Remix.run Logo
Cheer2171 3 days ago

What you may be missing is that in the US starting around 1950s, suburbanization inverted this millennia-old globally-generalized pattern. It was called "white flight" [1] at the time, because richer mostly white workers moved their tax revenues out of the city limits. Because so much infrastructure and social structure (like schools) was funded largely or even entirely from the local tax revenue, it hollowed out the "inner cities" and the feedback loops were devastating. That's why New York City became the murder capital of the world in the 1970s. Colloquially, in the US, "inner city" [2] came to mean a low-income and mostly minority neighborhood full of crime, not anything specific to its geographic location.
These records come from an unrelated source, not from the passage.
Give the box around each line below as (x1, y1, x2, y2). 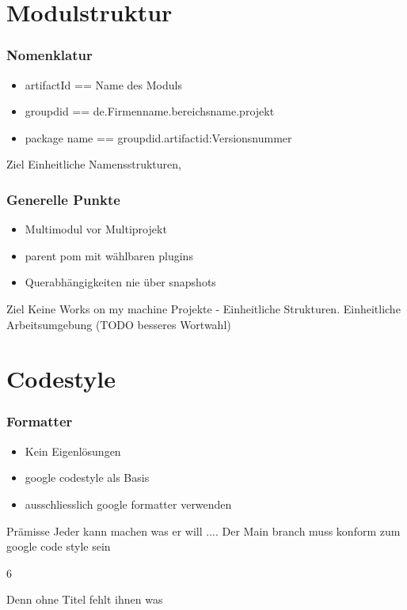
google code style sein (6, 538, 111, 555)
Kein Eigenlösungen (25, 442, 121, 459)
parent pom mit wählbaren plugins (25, 247, 193, 263)
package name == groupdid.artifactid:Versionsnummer (25, 129, 292, 146)
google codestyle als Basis (25, 469, 150, 486)
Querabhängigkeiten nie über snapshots (25, 274, 216, 290)
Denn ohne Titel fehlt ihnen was (6, 591, 163, 608)
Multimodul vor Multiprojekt (25, 221, 167, 237)
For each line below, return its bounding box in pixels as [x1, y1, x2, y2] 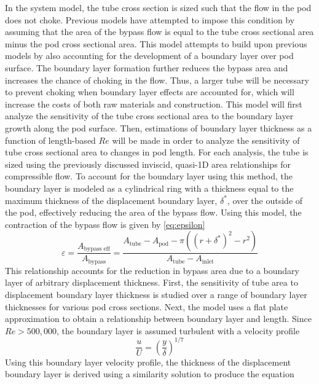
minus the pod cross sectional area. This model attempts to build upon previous [5, 37, 307, 50]
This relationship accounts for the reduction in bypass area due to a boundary [5, 264, 299, 276]
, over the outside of [227, 194, 303, 206]
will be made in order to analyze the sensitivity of [112, 133, 300, 146]
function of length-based [5, 133, 96, 146]
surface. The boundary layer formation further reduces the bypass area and [5, 61, 288, 74]
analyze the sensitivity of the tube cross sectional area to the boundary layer [5, 109, 294, 122]
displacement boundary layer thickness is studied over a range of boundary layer [5, 288, 307, 300]

[1] https://en.wikipedia.org/wiki/White_flight

[2] https://en.wikipedia.org/wiki/Inner_city

linguae 3 days ago | parent | next [-]

Definitely (I’m an African American who grew up in “inner-city” Sacramento). There’s been a reversal of this trend during the 2010s, where the inner city has seen an influx of higher-income residents seeking lower home prices and shorter commutes. Places in San Francisco like the Mission District and Hunter’s Point have undergone significant gentrification. However, low-income renters in the inner city have been unable to keep up with rent increases, which has resulted in an exodus to exurbia or to entirely different metro. I have relatives who moved from Sacramento to Bakersfield for a lower cost of living. There has been a “reverse Great Migration” of African Americans from the inner cities of the North and California to large Southern metro areas such as Atlanta. Some of my relatives have “returned” to the South after three generations in California, albeit not to the same Southern communities or states their grandparents lived.

bobthepanda 3 days ago | parent | prev [-]

it's also worth noting that one big contributor to white flight was the desegregation of schools.

Big city school systems would now have to integrate people of color with white children. There were plenty of people who did not want this, and unscrupulous realtors would use blockbusting to generate huge profits, where they basically scared white people into fire selling by telling them minorities would come into their neighborhoods and integrate their neighborhoods, and then turning around and selling to minorities at inflated prices. https://en.wikipedia.org/wiki/Blockbusting

Suburbs were effectively havens for white people since most minorities could not afford to move into suburbs, and their separate school systems became effectively all-white as a result.